At IBM, there was a small group of us that were incubating micro-finance technology in third world countries. It was a curious experience because it was almost like being a startup inside of a big institution. It was like having training wheels. I really enjoyed the experience much more than anything else I had done up to that point.
Prior to Bloomberg Beta’s fund launch, I was a part of Bloomberg Ventures, which operated as a startup incubator where we built new businesses for Bloomberg. Currently, with Bloomberg Beta, our team invests in early stage startups for financial return.
What big opportunities do you see for Canadian entrepreneurs?
Canada has such a deep pool of technical and engineering talent coming out of schools like Waterloo. Machine intelligence is coming to the forefront as a way to solve new types of problems, and the Canadian knowledge base has an inherent advantage in that field.
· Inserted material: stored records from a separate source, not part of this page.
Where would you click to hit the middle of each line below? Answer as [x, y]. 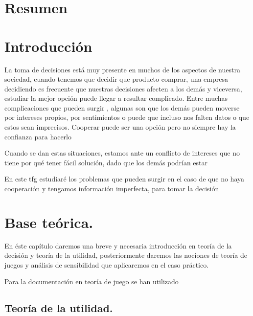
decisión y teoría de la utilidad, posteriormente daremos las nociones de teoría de [126, 255]
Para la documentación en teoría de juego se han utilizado [92, 281]
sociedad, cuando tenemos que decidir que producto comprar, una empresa [116, 79]
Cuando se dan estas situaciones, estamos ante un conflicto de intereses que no [122, 153]
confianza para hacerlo [38, 136]
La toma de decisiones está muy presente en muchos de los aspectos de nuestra [122, 69]
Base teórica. [49, 222]
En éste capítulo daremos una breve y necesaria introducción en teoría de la [118, 245]
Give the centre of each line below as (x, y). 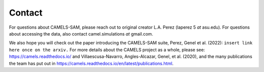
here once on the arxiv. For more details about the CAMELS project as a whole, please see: (107, 50)
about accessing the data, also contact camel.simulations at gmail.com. (81, 34)
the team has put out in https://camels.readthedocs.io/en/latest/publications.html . (91, 63)
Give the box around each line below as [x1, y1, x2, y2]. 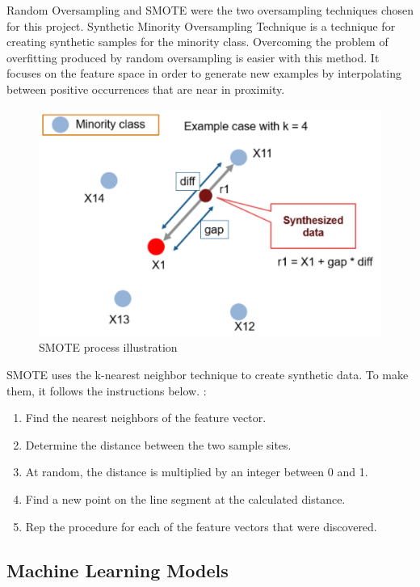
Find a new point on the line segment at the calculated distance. [25, 491, 346, 508]
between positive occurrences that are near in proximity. [6, 80, 285, 97]
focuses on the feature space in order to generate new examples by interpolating [6, 65, 401, 82]
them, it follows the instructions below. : [6, 382, 207, 399]
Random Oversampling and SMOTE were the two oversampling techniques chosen [6, 2, 414, 18]
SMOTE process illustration [39, 339, 178, 356]
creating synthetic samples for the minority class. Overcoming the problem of [6, 33, 388, 50]
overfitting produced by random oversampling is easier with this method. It [6, 49, 380, 65]
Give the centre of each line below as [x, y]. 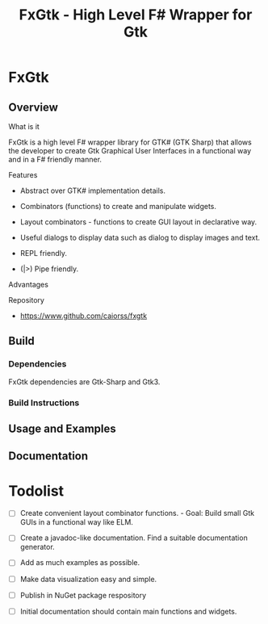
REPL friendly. [43, 253]
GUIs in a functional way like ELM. [76, 522]
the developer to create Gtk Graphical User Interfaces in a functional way [130, 151]
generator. [37, 547]
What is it [24, 126]
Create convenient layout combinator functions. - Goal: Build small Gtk [137, 513]
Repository [26, 300]
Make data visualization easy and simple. [88, 579]
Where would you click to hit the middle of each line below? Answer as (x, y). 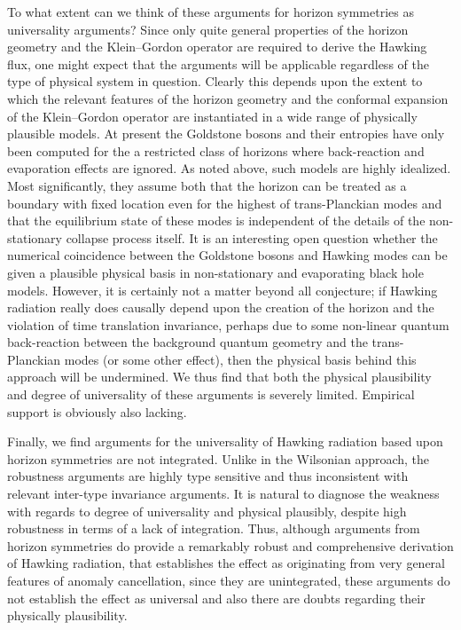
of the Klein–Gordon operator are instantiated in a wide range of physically (212, 116)
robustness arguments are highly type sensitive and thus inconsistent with (208, 476)
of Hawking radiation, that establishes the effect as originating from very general (227, 563)
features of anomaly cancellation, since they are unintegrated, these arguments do (229, 580)
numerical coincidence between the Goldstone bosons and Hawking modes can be (227, 255)
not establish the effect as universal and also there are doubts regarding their (216, 598)
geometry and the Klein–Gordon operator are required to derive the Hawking (217, 47)
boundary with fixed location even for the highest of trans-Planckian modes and (225, 203)
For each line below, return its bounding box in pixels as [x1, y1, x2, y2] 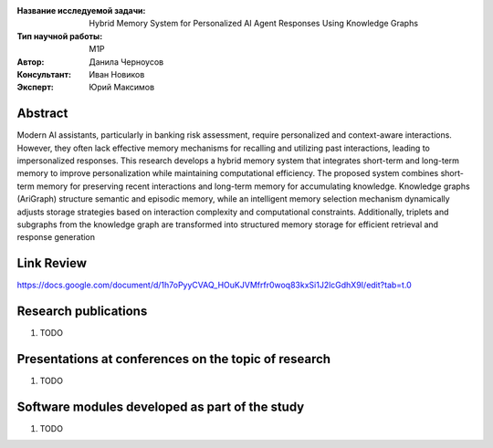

That talent is very hard to come by and it takes many years to train, so it’s not something that you can teach through a Coursera course. I think the knowledge base in Ontario is well suited to solving those problems better than a lot of other places.
Do you have any favourite books or are there any very influential books that you’ve read recently?
An an early stage investor, I tend to read an insane amount of tech news on websites like GigaOm. When I read novels, I tend to focus on books that can expand my perspective outside of tech. They tend to be the ones that are slightly more creative and mind expanding.Right now I’m reading a Murakami book, which is surrealist fiction and I enjoy the counterbalance.
Are there any productivity tools that you use on a daily basis?
I use Quid everyday for research and thesis development. It helps pull together more creative and abstract connections. We also use a product called Datafox, which does a great job of pulling together information about private companies. It also helps score them.
On the news front, our first investment was a company called Newsle. I use their service everyday to keep in touch with news about my friends and professional network.
What do you think you would be doing if you weren’t doing what you’re doing now?
I’m generally obsessed with providing productive capital—whether investments or loans—so if I wasn’t a venture capitalist, I’d probably be trying to create emerging market credit solutions through micro-finance or otherwise.